[Records from a dataset]

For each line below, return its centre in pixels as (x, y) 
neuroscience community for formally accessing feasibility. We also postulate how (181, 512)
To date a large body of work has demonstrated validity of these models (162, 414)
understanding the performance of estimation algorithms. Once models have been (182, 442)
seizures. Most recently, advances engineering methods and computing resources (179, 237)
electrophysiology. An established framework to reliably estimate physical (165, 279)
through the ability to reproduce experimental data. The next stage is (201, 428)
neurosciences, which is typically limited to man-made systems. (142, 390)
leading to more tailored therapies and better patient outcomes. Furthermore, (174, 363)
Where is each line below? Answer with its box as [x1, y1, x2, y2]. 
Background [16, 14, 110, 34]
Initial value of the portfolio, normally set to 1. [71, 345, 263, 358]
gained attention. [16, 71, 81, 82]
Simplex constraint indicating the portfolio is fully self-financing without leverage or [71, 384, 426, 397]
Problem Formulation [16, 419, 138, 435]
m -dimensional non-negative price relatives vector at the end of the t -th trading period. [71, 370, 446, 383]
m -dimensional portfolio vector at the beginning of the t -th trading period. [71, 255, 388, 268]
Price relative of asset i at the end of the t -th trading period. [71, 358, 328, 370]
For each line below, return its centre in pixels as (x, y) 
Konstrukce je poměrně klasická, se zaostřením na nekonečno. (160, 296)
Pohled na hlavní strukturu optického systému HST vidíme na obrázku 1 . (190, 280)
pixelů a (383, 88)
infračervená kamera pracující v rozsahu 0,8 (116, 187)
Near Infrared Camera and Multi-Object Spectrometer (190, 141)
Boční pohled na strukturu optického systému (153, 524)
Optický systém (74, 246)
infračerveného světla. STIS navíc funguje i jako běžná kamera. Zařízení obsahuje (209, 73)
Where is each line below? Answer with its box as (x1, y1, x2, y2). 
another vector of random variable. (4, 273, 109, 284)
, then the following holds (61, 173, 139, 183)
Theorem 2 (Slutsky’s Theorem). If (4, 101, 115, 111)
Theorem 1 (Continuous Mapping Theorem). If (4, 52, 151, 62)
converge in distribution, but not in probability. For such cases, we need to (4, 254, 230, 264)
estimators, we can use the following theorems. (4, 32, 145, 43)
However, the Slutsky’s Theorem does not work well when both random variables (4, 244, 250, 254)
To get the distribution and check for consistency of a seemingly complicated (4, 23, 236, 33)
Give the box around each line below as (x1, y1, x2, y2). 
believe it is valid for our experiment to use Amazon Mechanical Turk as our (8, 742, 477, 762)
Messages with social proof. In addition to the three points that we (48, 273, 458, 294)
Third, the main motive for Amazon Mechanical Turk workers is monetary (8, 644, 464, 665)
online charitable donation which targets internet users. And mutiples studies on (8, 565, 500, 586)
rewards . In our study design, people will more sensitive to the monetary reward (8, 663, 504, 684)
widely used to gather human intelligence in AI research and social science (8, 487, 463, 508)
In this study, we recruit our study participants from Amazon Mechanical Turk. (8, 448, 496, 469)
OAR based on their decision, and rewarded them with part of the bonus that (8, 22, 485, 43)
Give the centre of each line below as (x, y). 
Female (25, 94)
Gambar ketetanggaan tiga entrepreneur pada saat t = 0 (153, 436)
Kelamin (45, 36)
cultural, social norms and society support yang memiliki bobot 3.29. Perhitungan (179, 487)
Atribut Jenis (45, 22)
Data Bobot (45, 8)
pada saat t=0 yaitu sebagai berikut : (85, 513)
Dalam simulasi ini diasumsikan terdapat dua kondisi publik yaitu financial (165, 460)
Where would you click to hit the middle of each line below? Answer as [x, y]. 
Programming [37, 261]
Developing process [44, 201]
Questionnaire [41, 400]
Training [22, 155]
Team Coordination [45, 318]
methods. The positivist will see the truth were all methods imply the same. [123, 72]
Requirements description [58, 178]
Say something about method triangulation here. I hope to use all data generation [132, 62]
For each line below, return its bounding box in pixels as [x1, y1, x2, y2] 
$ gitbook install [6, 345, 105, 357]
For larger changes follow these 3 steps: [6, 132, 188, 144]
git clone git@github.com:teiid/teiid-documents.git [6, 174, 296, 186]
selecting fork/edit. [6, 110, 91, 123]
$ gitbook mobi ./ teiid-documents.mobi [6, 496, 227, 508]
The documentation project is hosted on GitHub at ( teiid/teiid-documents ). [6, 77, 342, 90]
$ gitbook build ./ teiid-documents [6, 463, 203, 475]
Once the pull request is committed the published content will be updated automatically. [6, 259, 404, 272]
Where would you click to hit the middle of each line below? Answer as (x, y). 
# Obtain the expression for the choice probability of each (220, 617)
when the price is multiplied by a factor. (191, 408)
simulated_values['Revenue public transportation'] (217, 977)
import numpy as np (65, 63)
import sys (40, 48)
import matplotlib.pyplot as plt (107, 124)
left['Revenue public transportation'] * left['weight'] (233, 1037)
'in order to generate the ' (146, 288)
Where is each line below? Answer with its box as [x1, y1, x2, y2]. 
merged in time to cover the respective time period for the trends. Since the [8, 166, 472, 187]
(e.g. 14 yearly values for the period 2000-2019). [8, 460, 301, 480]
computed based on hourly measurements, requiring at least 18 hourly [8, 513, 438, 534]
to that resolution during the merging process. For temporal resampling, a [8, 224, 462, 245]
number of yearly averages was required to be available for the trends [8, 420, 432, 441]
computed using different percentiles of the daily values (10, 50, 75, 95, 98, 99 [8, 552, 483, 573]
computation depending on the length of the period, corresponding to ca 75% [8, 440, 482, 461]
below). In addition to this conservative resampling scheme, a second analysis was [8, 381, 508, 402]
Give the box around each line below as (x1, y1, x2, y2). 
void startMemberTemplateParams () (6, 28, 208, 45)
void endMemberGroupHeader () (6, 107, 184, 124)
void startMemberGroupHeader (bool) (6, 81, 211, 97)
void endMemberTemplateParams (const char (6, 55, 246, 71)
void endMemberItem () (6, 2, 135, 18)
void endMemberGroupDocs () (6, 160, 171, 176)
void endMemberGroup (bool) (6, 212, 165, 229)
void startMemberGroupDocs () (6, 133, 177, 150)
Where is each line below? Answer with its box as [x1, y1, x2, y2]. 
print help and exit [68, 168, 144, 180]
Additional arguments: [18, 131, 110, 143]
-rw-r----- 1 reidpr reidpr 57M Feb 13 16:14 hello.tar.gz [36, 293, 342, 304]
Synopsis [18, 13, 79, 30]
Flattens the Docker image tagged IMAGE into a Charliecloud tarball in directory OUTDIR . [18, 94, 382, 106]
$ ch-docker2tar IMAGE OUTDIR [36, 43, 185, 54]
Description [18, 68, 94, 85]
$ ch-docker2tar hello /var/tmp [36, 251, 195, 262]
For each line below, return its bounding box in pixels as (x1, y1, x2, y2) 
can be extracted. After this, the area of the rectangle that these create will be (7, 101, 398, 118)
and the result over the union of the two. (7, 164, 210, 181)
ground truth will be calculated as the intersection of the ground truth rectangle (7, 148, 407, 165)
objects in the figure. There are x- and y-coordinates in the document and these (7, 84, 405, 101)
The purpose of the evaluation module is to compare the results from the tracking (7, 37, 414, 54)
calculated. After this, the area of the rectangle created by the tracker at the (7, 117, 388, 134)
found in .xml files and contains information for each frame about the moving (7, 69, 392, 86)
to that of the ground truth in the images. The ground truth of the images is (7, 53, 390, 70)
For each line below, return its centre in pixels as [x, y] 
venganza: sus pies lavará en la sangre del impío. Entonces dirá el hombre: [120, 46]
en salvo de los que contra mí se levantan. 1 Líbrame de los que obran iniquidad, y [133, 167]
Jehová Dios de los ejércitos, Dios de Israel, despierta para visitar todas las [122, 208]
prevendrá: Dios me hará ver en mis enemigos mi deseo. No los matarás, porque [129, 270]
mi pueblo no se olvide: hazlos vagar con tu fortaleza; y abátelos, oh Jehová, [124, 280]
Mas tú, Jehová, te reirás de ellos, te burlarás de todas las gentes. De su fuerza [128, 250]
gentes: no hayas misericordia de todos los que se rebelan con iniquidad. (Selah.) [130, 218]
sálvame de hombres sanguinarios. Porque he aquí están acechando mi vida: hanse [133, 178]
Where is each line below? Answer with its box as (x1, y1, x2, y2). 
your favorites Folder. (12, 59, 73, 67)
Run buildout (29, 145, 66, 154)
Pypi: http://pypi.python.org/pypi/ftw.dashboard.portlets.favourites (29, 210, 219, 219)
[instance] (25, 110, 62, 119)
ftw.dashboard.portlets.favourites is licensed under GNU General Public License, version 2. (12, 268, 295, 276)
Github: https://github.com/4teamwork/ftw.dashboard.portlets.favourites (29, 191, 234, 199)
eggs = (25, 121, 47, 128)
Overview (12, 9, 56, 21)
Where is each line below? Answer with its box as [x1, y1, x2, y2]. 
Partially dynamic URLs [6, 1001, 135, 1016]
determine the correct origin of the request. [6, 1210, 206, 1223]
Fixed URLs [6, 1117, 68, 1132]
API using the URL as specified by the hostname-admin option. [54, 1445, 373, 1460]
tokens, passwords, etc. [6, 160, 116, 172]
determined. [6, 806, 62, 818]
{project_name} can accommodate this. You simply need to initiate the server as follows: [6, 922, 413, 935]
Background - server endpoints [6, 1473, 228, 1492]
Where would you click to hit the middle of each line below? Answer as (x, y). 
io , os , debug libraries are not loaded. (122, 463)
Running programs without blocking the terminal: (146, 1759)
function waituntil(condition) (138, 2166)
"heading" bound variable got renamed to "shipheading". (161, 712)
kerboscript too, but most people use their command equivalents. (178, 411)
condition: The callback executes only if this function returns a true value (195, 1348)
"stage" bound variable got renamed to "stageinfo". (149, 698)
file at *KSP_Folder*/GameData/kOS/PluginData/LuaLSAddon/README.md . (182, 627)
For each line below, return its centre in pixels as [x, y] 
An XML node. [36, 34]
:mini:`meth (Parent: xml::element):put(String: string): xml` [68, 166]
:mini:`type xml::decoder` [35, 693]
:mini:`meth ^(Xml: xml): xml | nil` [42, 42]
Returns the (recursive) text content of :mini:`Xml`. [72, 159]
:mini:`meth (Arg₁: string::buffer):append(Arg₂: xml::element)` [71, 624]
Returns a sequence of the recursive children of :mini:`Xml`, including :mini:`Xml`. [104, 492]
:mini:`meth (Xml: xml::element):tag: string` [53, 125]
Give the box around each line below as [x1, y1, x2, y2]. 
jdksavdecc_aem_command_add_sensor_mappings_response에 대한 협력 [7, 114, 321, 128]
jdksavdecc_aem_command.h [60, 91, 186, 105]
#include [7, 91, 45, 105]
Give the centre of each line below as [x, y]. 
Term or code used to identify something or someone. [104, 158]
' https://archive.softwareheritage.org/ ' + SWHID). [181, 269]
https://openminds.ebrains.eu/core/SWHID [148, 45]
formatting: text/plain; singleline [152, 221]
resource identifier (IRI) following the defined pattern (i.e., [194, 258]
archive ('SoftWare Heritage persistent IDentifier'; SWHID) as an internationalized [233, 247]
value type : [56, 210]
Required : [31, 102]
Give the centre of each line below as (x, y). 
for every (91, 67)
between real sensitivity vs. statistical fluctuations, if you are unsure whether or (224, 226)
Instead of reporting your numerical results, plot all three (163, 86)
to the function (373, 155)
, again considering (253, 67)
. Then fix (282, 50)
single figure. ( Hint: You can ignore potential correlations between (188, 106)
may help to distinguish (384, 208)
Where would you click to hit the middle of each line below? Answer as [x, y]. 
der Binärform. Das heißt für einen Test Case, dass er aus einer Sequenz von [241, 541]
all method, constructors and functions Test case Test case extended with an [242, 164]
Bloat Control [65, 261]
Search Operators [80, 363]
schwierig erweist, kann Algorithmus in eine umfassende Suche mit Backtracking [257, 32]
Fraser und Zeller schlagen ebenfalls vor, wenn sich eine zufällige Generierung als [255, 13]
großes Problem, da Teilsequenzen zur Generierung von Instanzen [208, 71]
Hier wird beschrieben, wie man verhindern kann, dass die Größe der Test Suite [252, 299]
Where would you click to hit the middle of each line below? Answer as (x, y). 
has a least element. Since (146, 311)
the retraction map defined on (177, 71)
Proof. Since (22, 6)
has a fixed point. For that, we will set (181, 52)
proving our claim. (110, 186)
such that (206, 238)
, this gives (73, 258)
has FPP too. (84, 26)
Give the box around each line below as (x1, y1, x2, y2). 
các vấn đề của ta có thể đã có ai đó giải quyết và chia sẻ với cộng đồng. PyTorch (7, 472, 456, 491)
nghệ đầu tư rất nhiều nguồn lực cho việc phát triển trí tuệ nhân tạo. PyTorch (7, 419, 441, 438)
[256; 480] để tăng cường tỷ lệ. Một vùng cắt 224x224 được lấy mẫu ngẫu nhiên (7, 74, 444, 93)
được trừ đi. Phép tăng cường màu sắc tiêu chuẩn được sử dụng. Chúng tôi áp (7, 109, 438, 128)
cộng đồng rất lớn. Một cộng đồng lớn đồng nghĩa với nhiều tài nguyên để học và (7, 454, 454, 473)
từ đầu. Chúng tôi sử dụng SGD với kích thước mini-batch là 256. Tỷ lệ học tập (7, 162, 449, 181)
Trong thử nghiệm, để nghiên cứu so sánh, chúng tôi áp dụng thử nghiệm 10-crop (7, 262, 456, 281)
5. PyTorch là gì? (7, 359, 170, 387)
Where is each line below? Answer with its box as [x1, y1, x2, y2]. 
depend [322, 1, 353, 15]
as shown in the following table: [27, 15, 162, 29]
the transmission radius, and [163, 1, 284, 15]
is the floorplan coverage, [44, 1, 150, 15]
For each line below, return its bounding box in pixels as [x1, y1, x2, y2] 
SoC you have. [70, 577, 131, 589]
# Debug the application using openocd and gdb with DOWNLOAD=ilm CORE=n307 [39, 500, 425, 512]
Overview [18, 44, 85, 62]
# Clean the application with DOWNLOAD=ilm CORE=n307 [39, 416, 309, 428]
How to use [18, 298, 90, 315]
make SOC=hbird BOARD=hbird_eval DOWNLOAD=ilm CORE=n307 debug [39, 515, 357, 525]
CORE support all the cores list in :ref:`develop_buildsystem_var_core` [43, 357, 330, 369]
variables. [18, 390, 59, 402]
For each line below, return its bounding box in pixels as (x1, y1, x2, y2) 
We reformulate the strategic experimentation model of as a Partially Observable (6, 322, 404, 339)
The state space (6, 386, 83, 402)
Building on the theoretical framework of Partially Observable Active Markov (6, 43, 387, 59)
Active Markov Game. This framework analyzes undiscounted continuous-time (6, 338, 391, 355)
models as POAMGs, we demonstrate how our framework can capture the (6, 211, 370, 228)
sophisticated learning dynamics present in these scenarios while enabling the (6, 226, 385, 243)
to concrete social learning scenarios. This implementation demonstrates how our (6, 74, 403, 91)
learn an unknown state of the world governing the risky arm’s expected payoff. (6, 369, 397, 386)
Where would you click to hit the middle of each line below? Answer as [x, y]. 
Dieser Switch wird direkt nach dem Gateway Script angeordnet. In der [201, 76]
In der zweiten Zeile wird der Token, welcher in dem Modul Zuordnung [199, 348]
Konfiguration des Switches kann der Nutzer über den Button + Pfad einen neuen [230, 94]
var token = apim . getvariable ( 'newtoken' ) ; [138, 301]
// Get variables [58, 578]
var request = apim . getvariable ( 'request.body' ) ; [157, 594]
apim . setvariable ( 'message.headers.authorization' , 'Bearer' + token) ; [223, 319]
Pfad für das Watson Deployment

- Task -
Please print, exactly and with nothing else, the lines from the first line of the entries through the line containing "Problem Formulation [16, 419, 138, 435]".

- Solution to the problem -
For each line below, return its centre in pixels as (x, y) 
neuroscience community for formally accessing feasibility. We also postulate how (181, 512)
To date a large body of work has demonstrated validity of these models (162, 414)
understanding the performance of estimation algorithms. Once models have been (182, 442)
seizures. Most recently, advances engineering methods and computing resources (179, 237)
electrophysiology. An established framework to reliably estimate physical (165, 279)
through the ability to reproduce experimental data. The next stage is (201, 428)
neurosciences, which is typically limited to man-made systems. (142, 390)
leading to more tailored therapies and better patient outcomes. Furthermore, (174, 363)
Where is each line below? Answer with its box as [x1, y1, x2, y2]. 
Background [16, 14, 110, 34]
Initial value of the portfolio, normally set to 1. [71, 345, 263, 358]
gained attention. [16, 71, 81, 82]
Simplex constraint indicating the portfolio is fully self-financing without leverage or [71, 384, 426, 397]
Problem Formulation [16, 419, 138, 435]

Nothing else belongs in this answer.